Question

For a first order reaction $ P\left( g \right) \to Q\left( g \right) + R\left( g \right) $ . After $ 10 $ minutes, the volume of R gas is $ 10L $ and after complete reaction the volume becomes $ 50L $ . Hence the rate constant will be (in $ {\min ^{ - 1}} $ )

Answer 1

Hint :Rate constant is the proportionality constant, that relates rate of the reaction with the molar concentration of the reactants. For a first order reaction, the unit of rate constant is $ {\min ^{ - 1}} $ or $ {\sec ^{ - 1}} $ The unit of rate constant is different for zero and second order reaction.

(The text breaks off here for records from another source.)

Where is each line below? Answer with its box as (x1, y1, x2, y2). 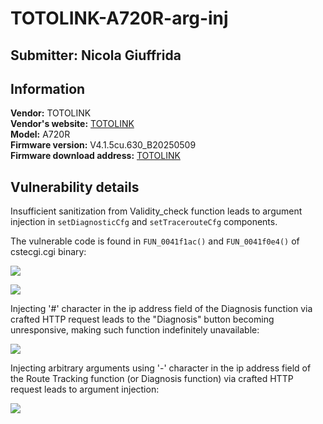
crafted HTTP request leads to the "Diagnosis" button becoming (10, 313, 275, 326)
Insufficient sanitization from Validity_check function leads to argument (10, 205, 303, 217)
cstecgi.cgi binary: (10, 246, 87, 258)
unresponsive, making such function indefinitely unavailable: (10, 324, 260, 336)
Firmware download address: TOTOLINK (10, 150, 181, 162)
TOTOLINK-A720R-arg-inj (10, 7, 229, 30)
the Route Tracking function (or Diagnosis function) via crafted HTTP (10, 373, 294, 385)
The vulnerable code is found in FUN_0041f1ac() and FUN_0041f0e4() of (10, 235, 300, 247)
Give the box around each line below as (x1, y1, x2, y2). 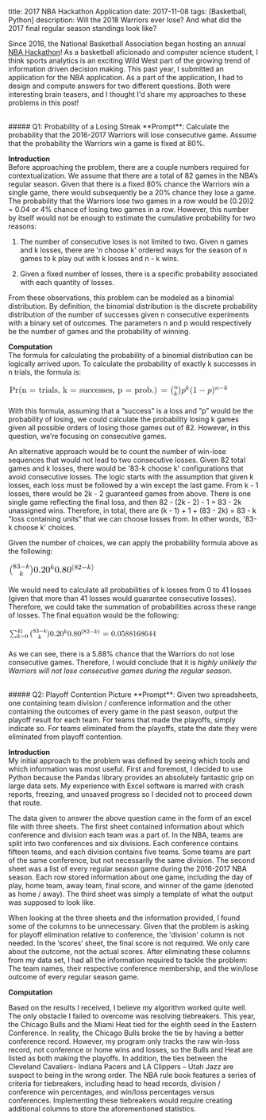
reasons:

Complete Step By Step Answer:
In the question, the reaction given is;
 $ P\left( g \right) \to Q\left( g \right) + R\left( g \right) $
It is a first order reaction.
At $ t = 10\min $ , Volume of R gas $ = 10L $
After completion of reaction, Volume of R gas = $ 50L $
And we have to find the rate constant $ \left( K \right) $
              $ P\left( g \right) \to Q\left( g \right) + R\left( g \right) $
T= $ 0 $ $ a $ $ 0 $ $ 0 $
T=10min $ a - x $ $ x $ $ x $
                       $ 0 $ $ a $ $ a $
 $ a $ = volume of gas before the reaction has started
 $ x $ = volume of R and Q gas after 10 minutes
 $ a - x $ = volume of P after 10 minutes
It is given in the question that after 10 minutes the volume of R gas is $ 10L $
 $ x = 10 $
It is also given that the volume of R gas after completion of reaction is $ 50L $
 $ a = 50L $
Now applying the values in the formula;
 $ K = \dfrac{1}{t}\ln \left( {\dfrac{a}{{a - x}}} \right) $
 $ K = \dfrac{1}{{10}}\ln \left( {\dfrac{{50}}{{50 - 10}}} \right) $
 $ K = \dfrac{1}{{10}}\ln \left( {\dfrac{{50}}{{40}}} \right) $
 $ K = \dfrac{1}{{10}}\ln \left( {1.25} \right) $ $ {\min ^{ - 1}} $
Thus, the correct option is $ D) $ .

Additional Information:
The interesting thing to note in first order reactions is that the half-life of first order reactions is independent of the concentration of the reactant. While, the zero and the second order reactions are dependent on initial concentration of the reactant. Order of a reaction is experimentally determined and is not equal to the stoichiometry except in elementary reactions.

Note :
In such questions, firstly one should find the order of the reaction and then solve the problem. We can recognise the order from the units of the rate constant. Also, in many cases the order of the reaction is given in the question itself.